And I feel—now—as if I had taken hours to tell her.
Then one of our men came to us. He drew back when he saw Mrs. Jevons, and
I followed him to the doorway. He said they were busy with Major
Thesiger. They hadn't started yet with Mr. Jevons.
And then—ages afterwards—one of the surgeons came and called me out of the room. He said the Major would be all right. They'd got the bit of shell out. But—there was Jevons's hand. They'd have to take it off. They couldn't possibly save it. And it was going to be a beastly business. They'd run out of anaesthetics. Thesiger had had the last they'd got.

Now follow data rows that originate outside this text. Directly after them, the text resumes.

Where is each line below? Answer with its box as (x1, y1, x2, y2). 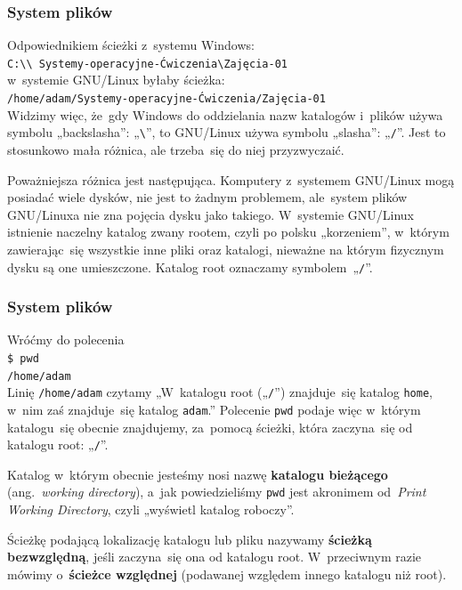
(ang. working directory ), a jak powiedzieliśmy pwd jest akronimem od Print (7, 482, 426, 501)
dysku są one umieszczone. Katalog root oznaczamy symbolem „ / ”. (7, 257, 373, 276)
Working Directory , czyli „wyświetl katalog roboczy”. (7, 500, 295, 519)
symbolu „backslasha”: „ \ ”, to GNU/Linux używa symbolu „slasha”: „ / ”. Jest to (7, 123, 446, 141)
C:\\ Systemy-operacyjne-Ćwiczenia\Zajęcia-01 (7, 57, 288, 70)
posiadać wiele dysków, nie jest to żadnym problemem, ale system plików (7, 188, 408, 206)
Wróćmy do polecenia (7, 330, 125, 349)
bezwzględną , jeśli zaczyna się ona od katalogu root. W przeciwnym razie (7, 547, 422, 566)
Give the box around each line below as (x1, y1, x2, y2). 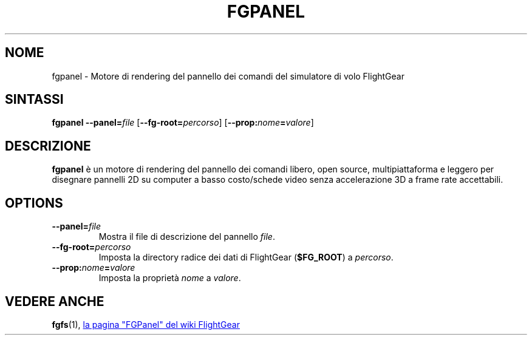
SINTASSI (5, 92, 64, 107)
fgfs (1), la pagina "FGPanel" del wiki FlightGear (52, 319, 240, 330)
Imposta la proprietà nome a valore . (98, 273, 241, 284)
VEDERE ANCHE (5, 293, 104, 309)
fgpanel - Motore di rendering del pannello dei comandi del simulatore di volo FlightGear (52, 70, 404, 81)
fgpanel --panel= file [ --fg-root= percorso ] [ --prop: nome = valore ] (52, 117, 314, 128)
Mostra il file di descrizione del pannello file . (98, 231, 275, 242)
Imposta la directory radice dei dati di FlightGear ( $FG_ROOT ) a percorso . (98, 252, 394, 263)
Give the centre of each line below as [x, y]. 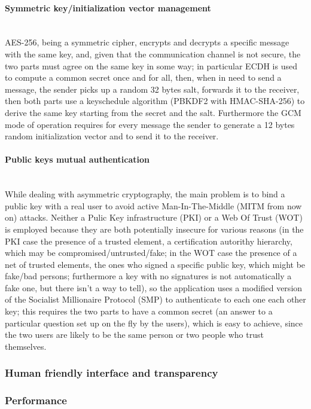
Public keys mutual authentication [77, 159]
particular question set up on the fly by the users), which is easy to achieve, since [154, 323]
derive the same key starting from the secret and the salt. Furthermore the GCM [153, 112]
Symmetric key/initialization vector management [108, 7]
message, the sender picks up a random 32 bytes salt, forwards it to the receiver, [152, 89]
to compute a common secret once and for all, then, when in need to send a [143, 77]
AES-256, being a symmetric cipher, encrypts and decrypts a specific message [147, 42]
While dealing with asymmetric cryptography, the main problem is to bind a [145, 194]
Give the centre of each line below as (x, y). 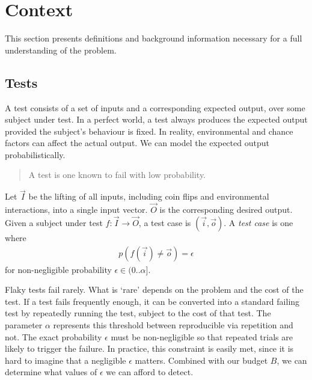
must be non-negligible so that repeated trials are (202, 336)
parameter (24, 324)
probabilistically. (35, 154)
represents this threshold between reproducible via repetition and (173, 324)
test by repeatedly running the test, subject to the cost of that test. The (138, 313)
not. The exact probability (54, 336)
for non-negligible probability (58, 269)
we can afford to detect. (150, 372)
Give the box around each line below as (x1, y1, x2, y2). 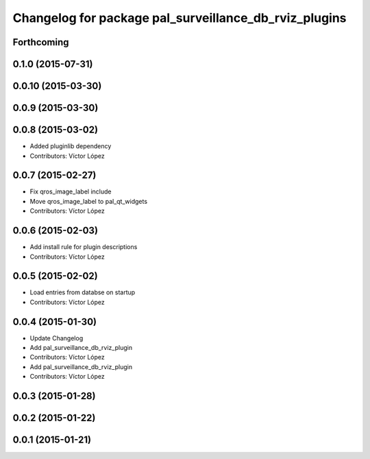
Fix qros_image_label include (29, 187, 112, 196)
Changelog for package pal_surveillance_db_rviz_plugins (12, 10, 347, 25)
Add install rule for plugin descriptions (29, 243, 138, 251)
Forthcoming (12, 36, 69, 48)
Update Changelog (29, 333, 84, 342)
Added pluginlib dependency (29, 142, 112, 150)
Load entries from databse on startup (29, 288, 136, 296)
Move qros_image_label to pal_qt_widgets (29, 197, 147, 205)
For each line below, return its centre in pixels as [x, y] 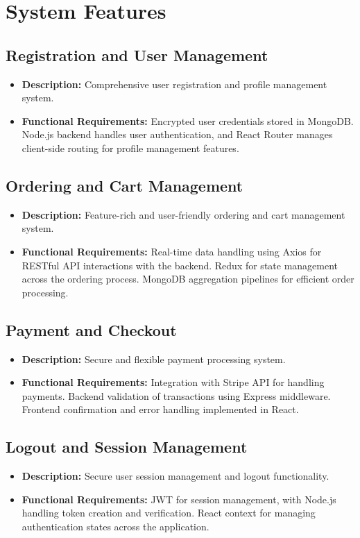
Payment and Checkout [91, 329]
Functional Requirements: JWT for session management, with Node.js [179, 499]
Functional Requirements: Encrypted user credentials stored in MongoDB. [188, 120]
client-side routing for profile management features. [130, 148]
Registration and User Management [137, 54]
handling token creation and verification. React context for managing [169, 513]
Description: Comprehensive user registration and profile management [174, 84]
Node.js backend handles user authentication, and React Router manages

Yes, of course it would have been better. But Jevons wouldn't hear of it. He knew they were short and Thesiger didn't, and he'd insisted on their doing Thesiger first.
It was an awful mistake, he said, because it would hurt Jevons ten times more than it would hurt anybody else. He thought that I had better get Mrs. Jevons out of that room; the ward where they were operating was next to it.
I couldn't get her out of it.
There were five minutes when I sat there and Viola crouched on the floor beside me with her face hidden on my knees and her hands grabbing me tighter and tighter.
And the door opened and I saw two nuns looking in. I heard one say to another, "C'est sa pauvre femme qui devient folle." And the door closed on us.
* * * * *
"All that fuss about a hand!" Jimmy had come out of his faint and was trying to restore Viola to a sense of proportion. If all the rest of him had been blown away, he said, by that confounded shell, and only his hand had been left, she might have had something to cry for.